#### Exercise brief:
Restate the data below word for word. Leave the images out.

┄┄┄┄┄┄┄┄┄┄┄┄┄┄┄┄┄┄┄┄

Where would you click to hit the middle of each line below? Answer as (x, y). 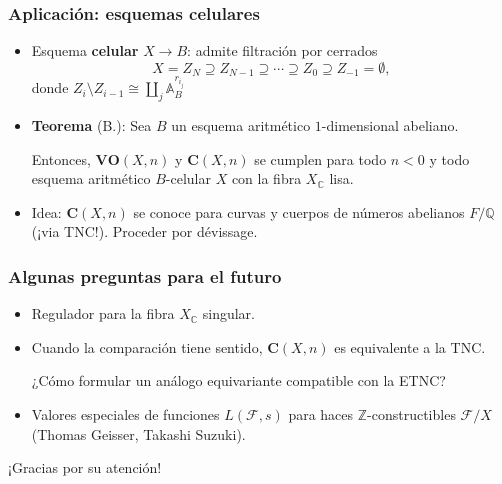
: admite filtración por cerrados (282, 50)
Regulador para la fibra (103, 313)
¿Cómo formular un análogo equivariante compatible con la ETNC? (238, 380)
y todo (449, 158)
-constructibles (411, 414)
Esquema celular (85, 50)
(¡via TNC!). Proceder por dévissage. (144, 231)
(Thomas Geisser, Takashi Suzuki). (138, 433)
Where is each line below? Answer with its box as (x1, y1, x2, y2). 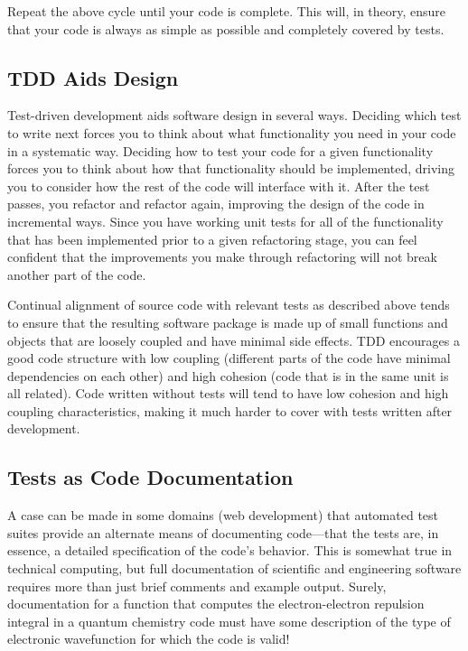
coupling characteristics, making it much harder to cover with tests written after (7, 401, 453, 420)
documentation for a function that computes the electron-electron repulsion (7, 594, 425, 613)
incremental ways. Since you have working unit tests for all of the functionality (7, 211, 444, 230)
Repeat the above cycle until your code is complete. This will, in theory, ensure (7, 2, 446, 20)
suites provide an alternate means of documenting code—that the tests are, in (7, 523, 439, 542)
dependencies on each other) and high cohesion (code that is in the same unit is (7, 366, 449, 385)
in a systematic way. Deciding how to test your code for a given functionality (7, 141, 434, 160)
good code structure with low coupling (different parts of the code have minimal (7, 349, 451, 367)
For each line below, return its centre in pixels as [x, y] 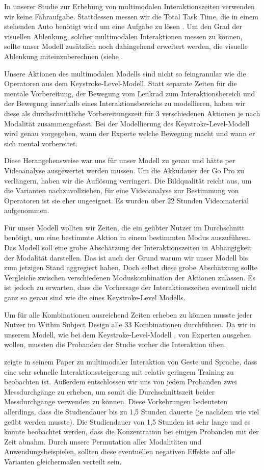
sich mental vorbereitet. [41, 143]
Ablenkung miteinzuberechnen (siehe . [64, 56]
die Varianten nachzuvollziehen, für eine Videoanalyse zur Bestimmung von [122, 190]
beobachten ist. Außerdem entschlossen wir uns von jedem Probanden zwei [121, 382]
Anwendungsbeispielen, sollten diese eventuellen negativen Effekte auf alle [120, 451]
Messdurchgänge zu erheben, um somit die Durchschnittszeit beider [110, 391]
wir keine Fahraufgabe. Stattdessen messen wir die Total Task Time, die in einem [131, 16]
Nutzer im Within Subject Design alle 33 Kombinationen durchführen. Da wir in [130, 324]
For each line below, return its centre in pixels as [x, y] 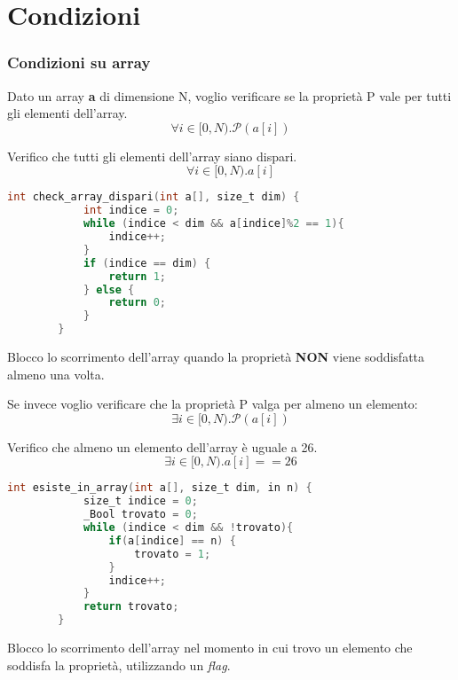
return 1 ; [138, 276]
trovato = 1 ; [173, 554]
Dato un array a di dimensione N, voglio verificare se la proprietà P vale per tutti [229, 95]
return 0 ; [138, 303]
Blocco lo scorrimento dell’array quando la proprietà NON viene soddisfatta [216, 356]
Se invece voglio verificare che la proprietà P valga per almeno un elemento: [213, 404]
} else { [109, 289]
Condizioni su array [79, 63]
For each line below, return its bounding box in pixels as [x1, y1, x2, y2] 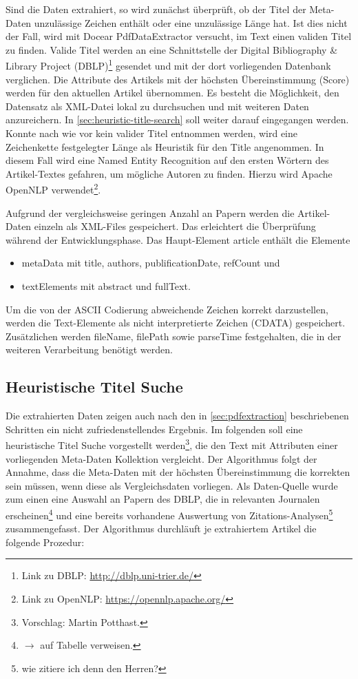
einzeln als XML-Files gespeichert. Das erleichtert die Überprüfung [34, 219, 316, 233]
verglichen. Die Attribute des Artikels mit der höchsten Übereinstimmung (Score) [6, 72, 350, 86]
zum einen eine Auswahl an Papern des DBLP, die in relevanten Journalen [6, 492, 320, 506]
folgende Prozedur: [6, 534, 85, 549]
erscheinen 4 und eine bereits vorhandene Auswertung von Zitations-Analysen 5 [6, 505, 333, 522]
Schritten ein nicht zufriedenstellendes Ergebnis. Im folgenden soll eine [6, 421, 303, 436]
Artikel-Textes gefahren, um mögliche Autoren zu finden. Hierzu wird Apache [6, 166, 333, 180]
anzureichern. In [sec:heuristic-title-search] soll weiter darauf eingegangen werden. [6, 112, 349, 127]
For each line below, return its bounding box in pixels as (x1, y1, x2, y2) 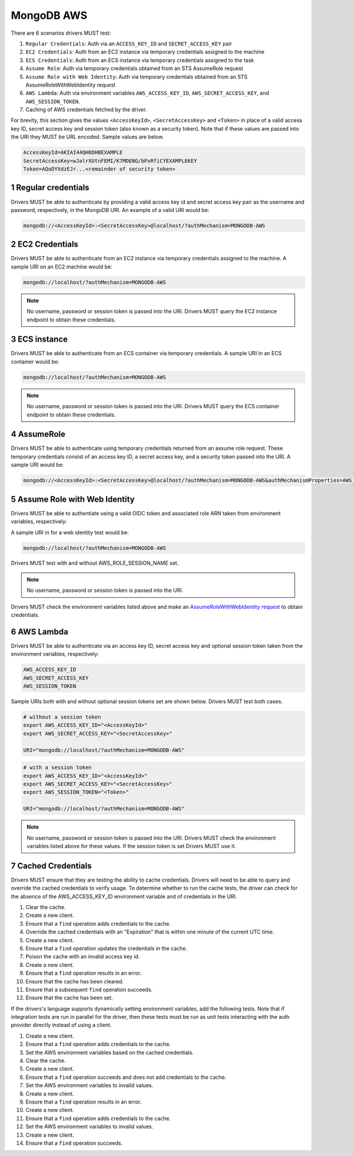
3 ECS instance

┄┄┄┄┄┄┄┄┄┄┄┄┄┄┄┄┄┄┄┄

#### Finished exercise:
Where would you click to hit the middle of each line below? Answer as (x, y). 
: admite filtración por cerrados (282, 50)
Regulador para la fibra (103, 313)
¿Cómo formular un análogo equivariante compatible con la ETNC? (238, 380)
y todo (449, 158)
-constructibles (411, 414)
Esquema celular (85, 50)
(¡via TNC!). Proceder por dévissage. (144, 231)
(Thomas Geisser, Takashi Suzuki). (138, 433)
Where is each line below? Answer with its box as (x1, y1, x2, y2). 
coupling characteristics, making it much harder to cover with tests written after (7, 401, 453, 420)
documentation for a function that computes the electron-electron repulsion (7, 594, 425, 613)
incremental ways. Since you have working unit tests for all of the functionality (7, 211, 444, 230)
Repeat the above cycle until your code is complete. This will, in theory, ensure (7, 2, 446, 20)
suites provide an alternate means of documenting code—that the tests are, in (7, 523, 439, 542)
dependencies on each other) and high cohesion (code that is in the same unit is (7, 366, 449, 385)
in a systematic way. Deciding how to test your code for a given functionality (7, 141, 434, 160)
good code structure with low coupling (different parts of the code have minimal (7, 349, 451, 367)
For each line below, return its centre in pixels as [x, y] 
sich mental vorbereitet. [41, 143]
Ablenkung miteinzuberechnen (siehe . [64, 56]
die Varianten nachzuvollziehen, für eine Videoanalyse zur Bestimmung von [122, 190]
beobachten ist. Außerdem entschlossen wir uns von jedem Probanden zwei [121, 382]
Anwendungsbeispielen, sollten diese eventuellen negativen Effekte auf alle [120, 451]
Messdurchgänge zu erheben, um somit die Durchschnittszeit beider [110, 391]
wir keine Fahraufgabe. Stattdessen messen wir die Total Task Time, die in einem [131, 16]
Nutzer im Within Subject Design alle 33 Kombinationen durchführen. Da wir in [130, 324]
For each line below, return its centre in pixels as [x, y] 
return 1 ; [138, 276]
trovato = 1 ; [173, 554]
Dato un array a di dimensione N, voglio verificare se la proprietà P vale per tutti [229, 95]
return 0 ; [138, 303]
Blocco lo scorrimento dell’array quando la proprietà NON viene soddisfatta [216, 356]
Se invece voglio verificare che la proprietà P valga per almeno un elemento: [213, 404]
} else { [109, 289]
Condizioni su array [79, 63]
For each line below, return its bounding box in pixels as [x1, y1, x2, y2] 
einzeln als XML-Files gespeichert. Das erleichtert die Überprüfung [34, 219, 316, 233]
verglichen. Die Attribute des Artikels mit der höchsten Übereinstimmung (Score) [6, 72, 350, 86]
zum einen eine Auswahl an Papern des DBLP, die in relevanten Journalen [6, 492, 320, 506]
folgende Prozedur: [6, 534, 85, 549]
erscheinen 4 und eine bereits vorhandene Auswertung von Zitations-Analysen 5 [6, 505, 333, 522]
Schritten ein nicht zufriedenstellendes Ergebnis. Im folgenden soll eine [6, 421, 303, 436]
Artikel-Textes gefahren, um mögliche Autoren zu finden. Hierzu wird Apache [6, 166, 333, 180]
anzureichern. In [sec:heuristic-title-search] soll weiter darauf eingegangen werden. [6, 112, 349, 127]
For each line below, return its bounding box in pixels as (x1, y1, x2, y2) 
3 ECS instance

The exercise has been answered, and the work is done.